Church of St Cynidr and St Peter is a Grade II listed building in the Powys local planning authority area, Wales. First listed on 15 December 1995. Church.
Church of St Cynidr and St Peter
- WRENN ID
- lunar-outpost-bramble
- Grade
- II
- Local Planning Authority
- Powys
- Country
- Wales
- Date first listed
- 15 December 1995
- Type
- Church
- Source
- Cadw listing
Description
Church of St Cynidr and St Peter
A grey sandstone ashlar church with pecked dressings and a 20th-century interlocking tile roof set between raised gables.
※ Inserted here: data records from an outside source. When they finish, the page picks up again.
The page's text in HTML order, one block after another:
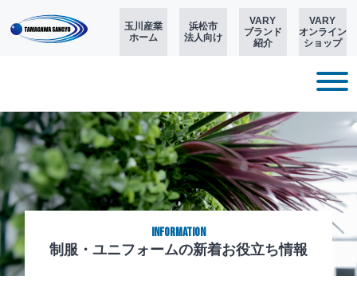
玉川産業
ホーム
浜松市
法人向け
VARY
ブランド
紹介
VARY
オンライン
ショップ
制服・ユニフォームの新着お役立ち情報
Information
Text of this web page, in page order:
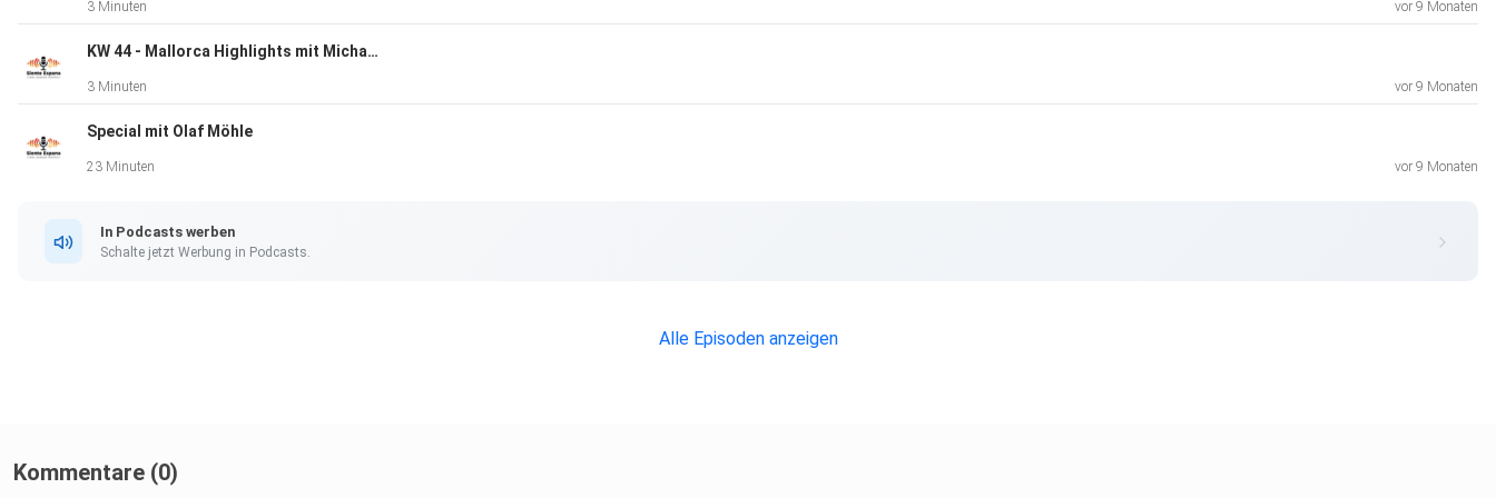
3 Minuten vor 9 Monaten
KW 44 - Mallorca Highlights mit Michaela
3 Minuten vor 9 Monaten
Special mit Olaf Möhle
23 Minuten vor 9 Monaten
In Podcasts werben
Schalte jetzt Werbung in Podcasts.
Alle Episoden anzeigen
Kommentare (0)
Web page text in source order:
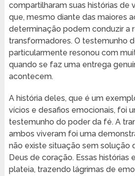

The building comprises a three-bay nave, a two-bay chancel, and a west tower of four stages, with a vestry-organ chamber added at right angles on the north side of the chancel. It is constructed in plain Norman revival style, with bays defined by pilaster buttresses carrying a corbel table. The main entrance is a boarded door under a round arch springing from a mid-wall string. Two-light round-headed windows with simple chamfered hoods light the sides, while the west door beneath the tower features two orders of nook shafts with cushion capitals. The east end is lit by three wide-spaced lancets and a large oculus above the lower chancel roof. The tower's bell stage contains three equal recessed arches with the centre one louvred, and large square pinnacles with pyramrical tops rise at each corner above the straight parapet, giving the building its distinctive silhouette.
Interior
The wide nave spans six bays with unplastered walls. The open rafter roof is carried on tie beam trusses bracketed from wall corbels with collar and queen posts, and an arch between the spandrels filled with light geometric timberwork. A wide round-headed chancel arch and a tall arch to the vestry occupy the same plane. The chancel contains three roof bays with hammer beam trusses on brackets supporting an arch to the collar, the sides tied with an iron rod. The sanctuary is raised and tiled.
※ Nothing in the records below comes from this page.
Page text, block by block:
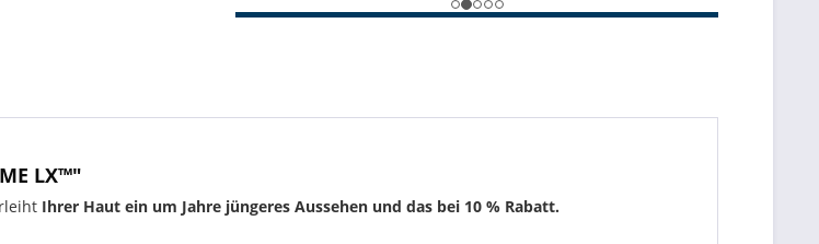
LX™"
Ihrer Haut ein um Jahre jüngeres Aussehen und das bei 10 % Rabatt.
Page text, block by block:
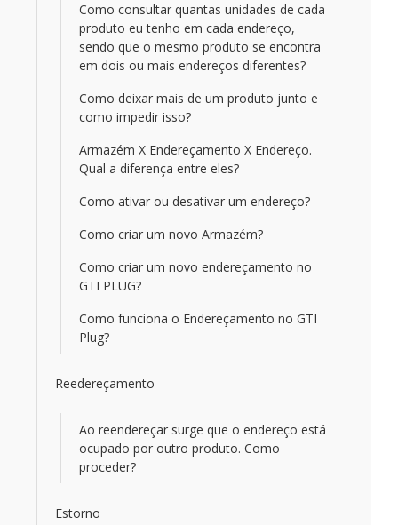
Como consultar quantas unidades de cada
produto eu tenho em cada endereço,
sendo que o mesmo produto se encontra
em dois ou mais endereços diferentes?
Como deixar mais de um produto junto e
como impedir isso?
Armazém X Endereçamento X Endereço.
Qual a diferença entre eles?
Como ativar ou desativar um endereço?
Como criar um novo Armazém?
Como criar um novo endereçamento no
GTI PLUG?
Como funciona o Endereçamento no GTI
Plug?
Reedereçamento
Ao reendereçar surge que o endereço está
ocupado por outro produto. Como
proceder?
Estorno
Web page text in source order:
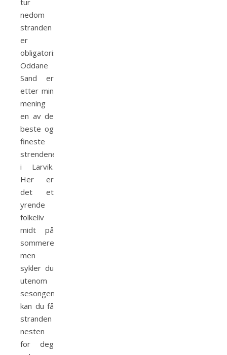
tur
nedom
stranden
er
obligatorisk.
Oddane
Sand er
etter min
mening
en av de
beste og
fineste
strendene
i Larvik.
Her er
det et
yrende
folkeliv
midt på
sommeren,
men
sykler du
utenom
sesongen
kan du få
stranden
nesten
for deg
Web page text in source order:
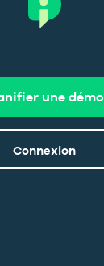
Connexion
une démo

Fittings include a part-octagonal pulpit on a stone base with a brass handrail and a brass lectern. An openwork iron chancel screen, added in 1881, has a central arch and a canopy supporting a cross with various gilded elements. The organ, built by Norman and Beard in 1910, is set in the inner part of the vestry. The sanctuary rail has turned balusters, and the reredos behind the altar features a Crucifixion against a gold mosaic background by Powell of Blackfriars, flanked by late 19th-century tapestry hangings. Late 19th-century hanging iron lamps illuminate the interior.
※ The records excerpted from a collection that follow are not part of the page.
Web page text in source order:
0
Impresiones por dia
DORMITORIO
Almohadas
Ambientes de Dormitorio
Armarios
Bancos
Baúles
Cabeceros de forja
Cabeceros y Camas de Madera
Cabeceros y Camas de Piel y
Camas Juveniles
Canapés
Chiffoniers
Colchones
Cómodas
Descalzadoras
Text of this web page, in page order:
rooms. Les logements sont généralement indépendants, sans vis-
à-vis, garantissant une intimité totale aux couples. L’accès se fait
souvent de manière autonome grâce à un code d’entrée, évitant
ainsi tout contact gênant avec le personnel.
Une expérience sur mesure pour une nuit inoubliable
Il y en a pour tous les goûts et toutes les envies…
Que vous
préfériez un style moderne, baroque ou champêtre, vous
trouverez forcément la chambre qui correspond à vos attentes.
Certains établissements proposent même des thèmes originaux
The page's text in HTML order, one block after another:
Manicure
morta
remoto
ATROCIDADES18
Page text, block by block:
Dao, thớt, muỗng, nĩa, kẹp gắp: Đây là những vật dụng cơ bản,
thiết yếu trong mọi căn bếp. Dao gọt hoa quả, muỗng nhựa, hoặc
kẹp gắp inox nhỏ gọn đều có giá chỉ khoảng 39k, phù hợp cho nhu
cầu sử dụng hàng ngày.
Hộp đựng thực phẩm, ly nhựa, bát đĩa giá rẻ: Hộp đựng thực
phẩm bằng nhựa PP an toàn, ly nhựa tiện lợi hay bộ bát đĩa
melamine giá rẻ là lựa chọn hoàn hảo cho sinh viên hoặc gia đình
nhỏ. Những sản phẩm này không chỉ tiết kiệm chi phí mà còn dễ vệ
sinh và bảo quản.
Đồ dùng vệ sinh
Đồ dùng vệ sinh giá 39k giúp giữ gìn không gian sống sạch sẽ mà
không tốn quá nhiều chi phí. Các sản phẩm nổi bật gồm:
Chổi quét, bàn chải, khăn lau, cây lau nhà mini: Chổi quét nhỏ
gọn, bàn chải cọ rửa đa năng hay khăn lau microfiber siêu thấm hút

The font is octagonal, inscribed W/SHE/1635, with crudely carved roundels and birds on the tapering stem. It was found in a farmhouse in 1844 and brought into the church. It is assumed to originate from the original chapel at Aberllynfi. A 19th-century font made to a similar shape, though less inspired in its execution, stands alongside it.
Stained Glass
The east window contains Resurrection scenes. The north chancel window depicts the Good Shepherd and dates to 1884. Nave south side windows date to 1926, 1891, and two examples from 1900. The west window shows the Woman of Samaria and dates to 1890, bearing the monogram of glassmaker Edward Frampton (1846–1929). The nave oculus displays God in Majesty, with similar glass on the north side including a memorial window of 1933 to Colonel Thomas Wood of Gwernyfed showing Christ with fishermen, possibly by Comper.
Monuments
The chancel contains twenty-three wall tablets in white and grey marbles, including memorials to Edward Allen of the Lodge and family (late 18th to early 19th century), Walbeoff of Penllan (Commander Royal Navy), and Marianne Devereux of Tregoyd (1768)—the latter featuring an urn against a grey marble pyramid set on a corniced panel with oval arms below. The Devereaux and Cornewall-Devereaux families, Viscounts Hereford, are commemorated by monuments by Hartley of Westminster and by L.E. Thomas of London, the London Marble Works, and others, including monuments to the 13th, 14th, 15th, 16th, and 17th Viscounts. A Gothic marble aedicule commemorates Walter Wilkins de Winton of Maesllwch Castle, Member of Parliament, who died in 1840.
The nave contains four monuments on the north side to the Williams family of Trebinshun, including James Williams (1815)—a pilastered white marble panel with draped urn above. A brass commemorates Walter de Winton of Maesllwch Castle, and another honours Samuel Alford, curate and friend of Francis Kilvert the diarist.